Mann was the first secretary of the Massachusetts State Board of Education, and in the 1830s and 1840s he advocated tirelessly for uniform public schools in the hopes of one day instilling common values and culture in all children. To accomplish this, Mann knew that the schools could not teach precepts that were distinctly Congregationalist, Baptist, etc. That, he feared, would spur conflicts and drive people away.
But removing disputed content was itself seen as sectarian. Many people of Massachusetts believed that the specific teachings of their denominations were crucial to education, and reducing religion to lowest‐common‐denominator Protestantism would render the schools de facto Unitarian, the denomination of Mann and many common school advocates. Indeed, Edward A. Newton, an Episcopalian who had been an original member of the state board, accused the Unitarian‐dominated body of “excluding the introduction of all matters deemed by them sectarian in religion, or, as we affirm, vital and distinctive in the Christian scheme.”
Today, after more than a century of religious conflicts, public schools are prohibited from teaching religion. Ironically, the public schools’ ultimate inability to include religion is a major reason why, as the state Supreme Court noted, roughly nine out of 10 children who wanted Douglas County vouchers planned to use them at religious schools. Non‐majority religious groups have historically been the most marginalized by public schools — understanding that African‐Americans had to fight just to get into them — and have hence been the most compelled to erect alternatives.

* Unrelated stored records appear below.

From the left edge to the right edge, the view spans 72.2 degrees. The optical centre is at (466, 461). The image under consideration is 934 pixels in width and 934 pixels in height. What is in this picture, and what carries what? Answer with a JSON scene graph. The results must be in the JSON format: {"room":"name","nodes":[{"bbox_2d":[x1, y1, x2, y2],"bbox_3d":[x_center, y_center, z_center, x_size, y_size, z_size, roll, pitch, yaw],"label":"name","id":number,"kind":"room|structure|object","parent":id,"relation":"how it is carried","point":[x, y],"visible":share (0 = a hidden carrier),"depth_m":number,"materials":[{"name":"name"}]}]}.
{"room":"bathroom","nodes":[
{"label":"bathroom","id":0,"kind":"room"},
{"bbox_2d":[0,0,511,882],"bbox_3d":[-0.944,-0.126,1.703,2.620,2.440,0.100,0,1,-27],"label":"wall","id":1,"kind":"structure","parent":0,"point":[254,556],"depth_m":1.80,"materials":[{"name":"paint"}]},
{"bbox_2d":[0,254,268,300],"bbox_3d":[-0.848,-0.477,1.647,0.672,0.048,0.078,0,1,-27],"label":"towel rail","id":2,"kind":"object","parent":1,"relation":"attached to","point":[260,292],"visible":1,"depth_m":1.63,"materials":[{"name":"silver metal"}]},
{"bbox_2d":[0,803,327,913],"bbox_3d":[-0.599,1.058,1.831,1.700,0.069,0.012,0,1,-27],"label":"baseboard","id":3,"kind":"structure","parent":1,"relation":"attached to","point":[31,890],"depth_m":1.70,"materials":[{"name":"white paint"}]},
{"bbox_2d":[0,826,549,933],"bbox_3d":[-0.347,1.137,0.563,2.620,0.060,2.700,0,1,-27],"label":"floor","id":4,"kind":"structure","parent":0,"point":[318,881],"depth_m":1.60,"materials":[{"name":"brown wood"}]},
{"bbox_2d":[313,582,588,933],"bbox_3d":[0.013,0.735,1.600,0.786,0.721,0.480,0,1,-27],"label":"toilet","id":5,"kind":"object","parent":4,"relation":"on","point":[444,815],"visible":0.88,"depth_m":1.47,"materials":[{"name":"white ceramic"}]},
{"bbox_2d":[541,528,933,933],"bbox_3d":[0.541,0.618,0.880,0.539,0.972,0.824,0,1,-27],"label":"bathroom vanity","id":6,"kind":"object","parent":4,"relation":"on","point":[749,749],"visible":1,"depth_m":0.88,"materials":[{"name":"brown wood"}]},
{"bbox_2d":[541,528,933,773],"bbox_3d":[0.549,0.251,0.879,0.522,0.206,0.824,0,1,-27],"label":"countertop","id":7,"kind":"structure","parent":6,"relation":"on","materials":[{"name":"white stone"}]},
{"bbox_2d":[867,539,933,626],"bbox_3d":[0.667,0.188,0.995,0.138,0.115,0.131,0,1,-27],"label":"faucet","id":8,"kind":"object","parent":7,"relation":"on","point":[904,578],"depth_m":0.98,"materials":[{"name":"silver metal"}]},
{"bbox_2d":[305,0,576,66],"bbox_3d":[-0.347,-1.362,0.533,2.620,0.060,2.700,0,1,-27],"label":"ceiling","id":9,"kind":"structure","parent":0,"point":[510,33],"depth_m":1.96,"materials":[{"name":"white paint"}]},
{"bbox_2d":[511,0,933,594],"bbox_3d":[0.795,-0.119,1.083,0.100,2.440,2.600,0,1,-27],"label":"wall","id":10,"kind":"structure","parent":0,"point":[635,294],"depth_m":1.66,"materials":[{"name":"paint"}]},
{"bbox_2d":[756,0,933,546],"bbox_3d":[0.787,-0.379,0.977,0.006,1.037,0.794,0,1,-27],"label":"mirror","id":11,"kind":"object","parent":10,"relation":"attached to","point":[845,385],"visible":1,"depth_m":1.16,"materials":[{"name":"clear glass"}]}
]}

They have also, often due to subsidies from congregations, been best equipped to overcome the biggest non‐legal obstacle to choice: having to pay once for public schools, and a second time for acceptable institutions. Most private schools are religious because they have been best able to survive — though often barely — against “free” public schools.
Since the days of Mann and Blaine, the public school system has encompassed ever‐more diverse people — not just religiously, but racially, ethnically, and ideologically — and has proven the impossibility of avoiding divisive conflict and treating all diverse people equally. A single system of schools simply cannot be all things to all people.
Over just the last few years, Colorado has repeatedly seen this first‐hand. There was the national‐headline‐grabbing battle in Jefferson County over the ideological bent of Advanced Placement U.S. History classes. There was a dispute in Denver over a requirement that teachers encourage students to “challenge and question the dominant culture.” And Adams County has been ground zero for warfare over how to teach English to non‐native speakers.
Ironically, much of this divisive conflict could have been avoided by doing precisely what the Blaine Amendment — created to support a system intended to coerce unity — prohibits: letting people take the money allocated for their children’s education to schools that fit their values.
For the sake of freedom, peace, and unity, it is time for Blaine to go.